Mr Abblitt added that rent was around $2000 a week as it’s “an expensive place to be”.
“Since this on and off lockdown thing is happening, we decided not to do a grand opening.
“We’re just sitting here paying rent just waiting for lockdown to go away and it probably never will.”
Jono Francisco and Sasha Limberger are another pair that only just launched their live music bar before Melbourne was plunged back into lockdown.
It was a “life long dream” for Mr Francisco to have his own business, so they launched Jono’s Piano Bar in June.
“The inspiration was to help the hospitality and music industry as they have been the hardest hit industry and I was motivated to get it done and rise like a phoenix from the ashes of the pandemic and I thought it would all be over by June, so we took a risk,” he admitted.
The Prahan-based business was open for just five weeks at limited capacity due to restrictions before Melbourne went back into lockdown.
The venue is licenced for 116 people maximum and they were allowed about 75 and this went down to 40 when the Delta strain started to emerge.

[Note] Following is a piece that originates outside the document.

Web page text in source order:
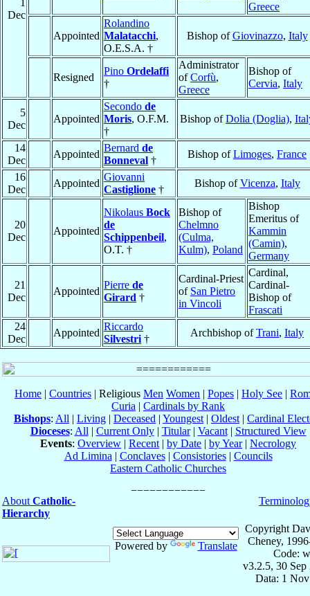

The 51-year-old said he expects the piano bar will survive this lockdown, but his hardest task is having to cancel musicians who were booked in.
“It’s very disheartening to call them and postpone their gigs at least three weeks or beyond as there is no talk of hospitality opening up,” he said.
He said a lot of friends in similar businesses have gone under which is “disappointing” but he is hoping to ride out lockdown and come out bigger and better.